Friends, we did not stick our landing. We arrived stateside completely exhausted and homesick for our dog. We spent a hurried two days unpacking, doing laundry, and running all the errands. We then headed to western Maryland for a weekend of camping with our friends. From there we went directly south to be reunited with our puppy and spend Independence day with family. By the time we made it back to Baltimore and our own bed, we were plumb worn out. Finally, after a week of rest and puppy snuggles, we’re feeling back to our old selves.

What was especially tough for me was the camping trip. Sixteen of our closest friends piled into four campsites at Swallow Falls State Park, and while you’d think that would offer an opportunity for relaxing and quality time, I could not handle any of it. I was exhausted both physically and mentally, I was overwhelmed by upcoming job changes, and I just wanted to not be traveling again. In other words, I wasn’t fit for company. What I really needed was alone time and what I got was nonstop togetherness in nature. The result included eye rolls, cranky comments, and terse replies.

The panic began to settle in as we drove away early that Sunday morning. I had shown my ugly impatient side. I was everything but kind. As the shame rolled over me, I listed at least a dozen reasons why we should leave our community. Running was my first instinct. When my not-so-pretty side shows, I want as much distance as I can afford. Staying means leaving room to be hurt or rejected, and so running seems that much easier. I rationalized our transition to a new church, found reasons why leaving Horizon and our friends there would be okay and maybe even better for us. Upon our return to Baltimore, my heart was heavy. I felt so uncertain stepping back into the place we’d been gone from and was hesitant to interact with the friends I’d just been so short with. What if I’d hurt them? What if they didn’t want to embrace me anymore?

As I tiptoed back into the community I was prepared to leave, I was enveloped with understanding and kindness – two things I did nothing to deserve. Grace upon grace.

Friends nodded their heads as I recounted our crazy travels, laughed in agreement about those times where you’re just not up for company, and didn’t bat a single eye about my bad camping behavior. They offered up true grace in the form of undeserved forgiveness. It’s been so long since I’ve seen glimpses of that, I’d almost forgotten how beautifully humbling it is to receive.
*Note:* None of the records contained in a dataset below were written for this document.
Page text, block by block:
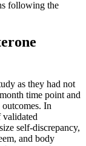
following the
as they had not
time point and
In
validated
self-discrepancy,
and body
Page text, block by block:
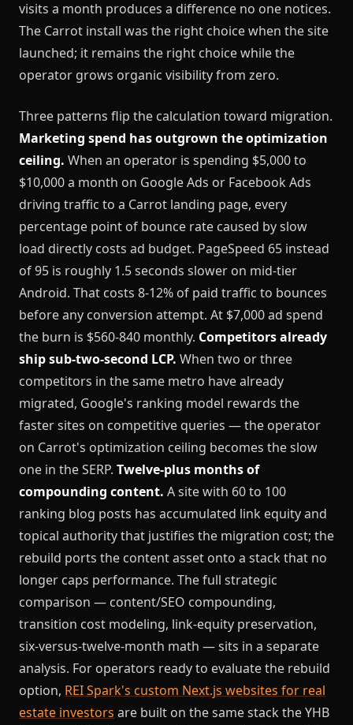
visits a month produces a difference no one notices.
The Carrot install was the right choice when the site
launched; it remains the right choice while the
operator grows organic visibility from zero.
Three patterns flip the calculation toward migration.
Marketing spend has outgrown the optimization
ceiling. When an operator is spending $5,000 to
$10,000 a month on Google Ads or Facebook Ads
driving traffic to a Carrot landing page, every
percentage point of bounce rate caused by slow
load directly costs ad budget. PageSpeed 65 instead
of 95 is roughly 1.5 seconds slower on mid-tier
Android. That costs 8-12% of paid traffic to bounces
before any conversion attempt. At $7,000 ad spend
the burn is $560-840 monthly. Competitors already
ship sub-two-second LCP. When two or three
competitors in the same metro have already
migrated, Google's ranking model rewards the
faster sites on competitive queries — the operator
on Carrot's optimization ceiling becomes the slow
one in the SERP. Twelve-plus months of
compounding content. A site with 60 to 100
ranking blog posts has accumulated link equity and
topical authority that justifies the migration cost; the
rebuild ports the content asset onto a stack that no
longer caps performance. The full strategic
comparison — content/SEO compounding,
transition cost modeling, link-equity preservation,
six-versus-twelve-month math — sits in a separate
analysis. For operators ready to evaluate the rebuild
option, REI Spark's custom Next.js websites for real
estate investors are built on the same stack the YHB
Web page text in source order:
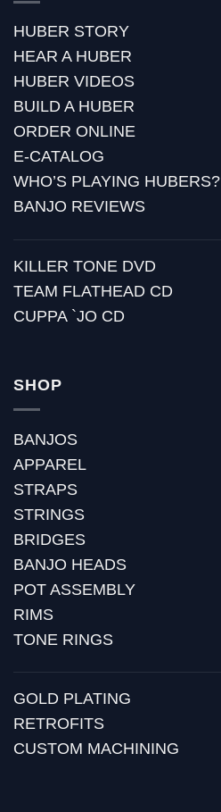
HUBER STORY
HEAR A HUBER
HUBER VIDEOS
BUILD A HUBER
ORDER ONLINE
E-CATALOG
WHO’S PLAYING HUBERS?
BANJO REVIEWS
KILLER TONE DVD
TEAM FLATHEAD CD
CUPPA `JO CD
SHOP
BANJOS
APPAREL
STRAPS
STRINGS
BRIDGES
BANJO HEADS
POT ASSEMBLY
RIMS
TONE RINGS
GOLD PLATING
RETROFITS
CUSTOM MACHINING
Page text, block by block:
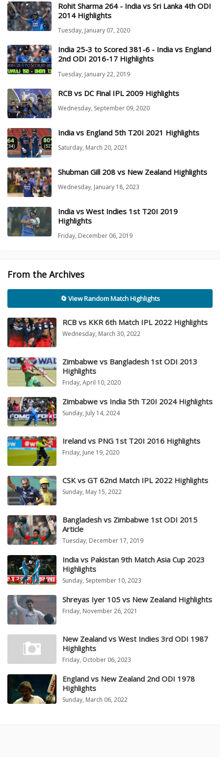
Rohit Sharma 264 - India vs Sri Lanka 4th ODI
2014 Highlights
Tuesday, January 07, 2020
India 25-3 to Scored 381-6 - India vs England
2nd ODI 2016-17 Highlights
Tuesday, January 22, 2019
RCB vs DC Final IPL 2009 Highlights
Wednesday, September 09, 2020
India vs England 5th T20I 2021 Highlights
Saturday, March 20, 2021
Shubman Gill 208 vs New Zealand Highlights
Wednesday, January 18, 2023
India vs West Indies 1st T20I 2019
Highlights
Friday, December 06, 2019
From the Archives
🔄 View Random Match Highlights
RCB vs KKR 6th Match IPL 2022 Highlights
Wednesday, March 30, 2022
Zimbabwe vs Bangladesh 1st ODI 2013
Highlights
Friday, April 10, 2020
Zimbabwe vs India 5th T20I 2024 Highlights
Sunday, July 14, 2024
Ireland vs PNG 1st T20I 2016 Highlights
Friday, June 19, 2020
CSK vs GT 62nd Match IPL 2022 Highlights
Sunday, May 15, 2022
Bangladesh vs Zimbabwe 1st ODI 2015
Article
Tuesday, December 17, 2019
India vs Pakistan 9th Match Asia Cup 2023
Highlights
Sunday, September 10, 2023
Shreyas Iyer 105 vs New Zealand Highlights
Friday, November 26, 2021
New Zealand vs West Indies 3rd ODI 1987
Highlights
Friday, October 06, 2023
England vs New Zealand 2nd ODI 1978
Highlights
Sunday, March 06, 2022
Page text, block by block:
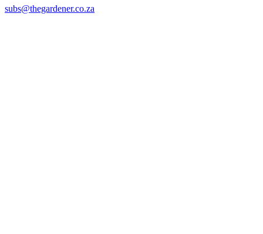
subs@thegardener.co.za
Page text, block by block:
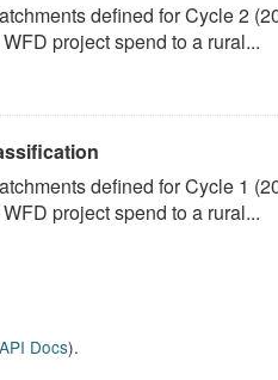
defined for Cycle 2
project spend to a rural...
defined for Cycle 1
project spend to a rural...
API Docs).
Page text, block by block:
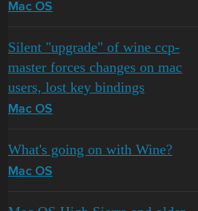
Mac OS
Silent "upgrade" of wine ccp-
master forces changes on mac
users, lost key bindings
Mac OS
What's going on with Wine?
Mac OS
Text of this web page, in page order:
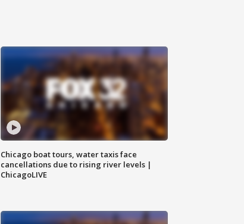
Chicago boat tours, water taxis face
cancellations due to rising river levels |
ChicagoLIVE
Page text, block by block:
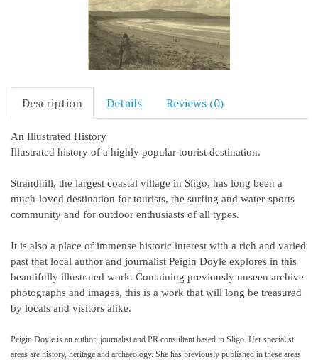
Description Details Reviews (0)
An Illustrated History
Illustrated history of a highly popular tourist destination.
Strandhill, the largest coastal village in Sligo, has long been a
much-loved destination for tourists, the surfing and water-sports
community and for outdoor enthusiasts of all types.
It is also a place of immense historic interest with a rich and varied
past that local author and journalist Peigin Doyle explores in this
beautifully illustrated work. Containing previously unseen archive
photographs and images, this is a work that will long be treasured
by locals and visitors alike.
Peigin Doyle is an author, journalist and PR consultant based in Sligo. Her specialist
areas are history, heritage and archaeology. She has previously published in these areas
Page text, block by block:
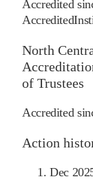
Accredited
Accredited
North
of Trustees
Accredited
Action
Dec
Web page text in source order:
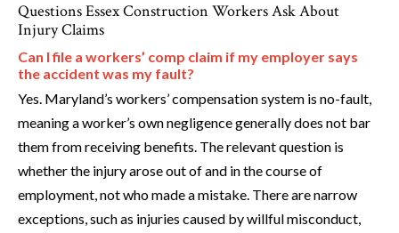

So we stayed. Despite my panic, we let grace cover our shortcomings. The secret is out – cranky Kaitlin is a real bear. But leaving would be letting shame and guilt and the lies win. Having flaws and big old ugly sides does not make us unworthy of love and forgiveness. Real grace covers that. In the prodigal son, rejection is never what the son is met with, and it is just the same for us. We get the arms full of grace every single time. And while being loved by other human beings means that it doesn’t always look perfect and there’s margin for error on how far that grace might extend, when you’re surrounded by a community of people really living for God’s grace, you find it given to you that much more.

One million thank you’s and shout outs to my camping friends who were all lovely when I was not, and who graciously keep opening their arms and their hearts to me. You make Baltimore our home.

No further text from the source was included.